Y la derecha partió,
precisa, mortífera.
Benvenuti se desplomó sobre
la lona. Intentó incorporarse y volvió a caer.
El referí alemán, Rudolf
Drust, en el minuto y cincuenta y siete, dio el match por concluído.
Estallamos de júbilo.
El locutor arengaba y
festejaba.
Se oían vivas en la calle.
Lucho derramó una lágrima. Monzón lo había
logrado. No había esperado la arbitrariedad de los puntos. No le había pasado
como a él.
4
Hubo muchas otras veces en
que Lucho volvió a ver las peleas de Monzón en nuestra tele. Ya era como una
cábala. Los chicos nos entusiasmábamos tanto que después de cada pelea le pedíamos
que nos enseñara algunos golpes y posturas en el jardín de adelante convertido en
ring.
Un día, cuando yo tenía unos
diez años, en los carnavales, cometí el error de arrojarle una bombita de agua
a la hermana de un delincuente que vivía a la vuelta de casa, sobre Ramon Falcon.

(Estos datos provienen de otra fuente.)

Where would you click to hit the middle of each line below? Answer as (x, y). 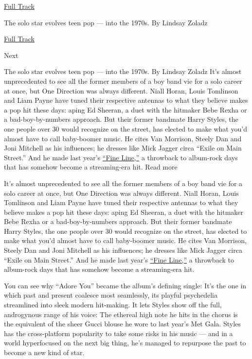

El tipo tendría unos treinta años y era un conocido ladrón y matón. Se enfureció
y me persiguió diciendo que la chica estaba embarazada y que yo podía haberle
hecho perder el bebé. No se notaba ningún embarazo ni era mi intención hacerle
daño alguno, solo jugar. El delincuente me alcanzó en la vereda de Sixto Fernández
y Posadas y me metió un trompazo en el estómago que casi me desmaya. Caí sin
aire al suelo, retorciéndome.
Entonces se oyó una voz
pastosa, aguardentosa.
-Eh, vos. ¿Qué hacés pegándole
al hijo de don Hugo, grandulón?
Yo estaba en el suelo y no
pude ver nada, sólo escuchar.
Oí que el delincuente decía:
-¿Y vos qué te metés,
borracho de mierda?
No sé qué pasó exactamente,
pero sentí el inconfundible sonido de un trompazo y vi que caía sobre la vereda
el delincuente noqueado. Lucho me agarró y me llevó para casa mientras me decía:
-Ahora te vas a poner en
cuclillas y respirar hondo y se te va a pasar. Te cortó el aire ese bestia. Tranquilo.
5
Después dejamos de verlo a Lucho por un tiempo. No andaba
más por el barrio. Una mañana mamá encontró a
Rosa, la hermana de Lucho, en la panadería de la calle Díaz Vélez.
-¿Le pasó algo a Lucho?
-Tiene cirrosis, está en el hospital Gandulfo.
-¿Se lo puede visitar?
-No te molestes, Neli. No va a pasar
de mañana. Pero me pidió que les dé algo de parte de él. “Para doña Neli y don
Hugo que me dejaron entrar a su casa a ver a Monzón”, me dijo. Cuando pase todo
se los voy a llevar.
Mi madre no quiso preguntar de
qué se trataba.
Después del entierro de
Lucho, como a la semana, apareció Rosa por casa y le entregó a mamá un paquete,
mal envuelto en papel de estraza.
Lo abrimos con ansiedad.
Eran sus guantes.
Los guantes del Torito de
Lomas.
Todos rotos y desgastados.
Pero eran sus guantes. Su mejor
regalo.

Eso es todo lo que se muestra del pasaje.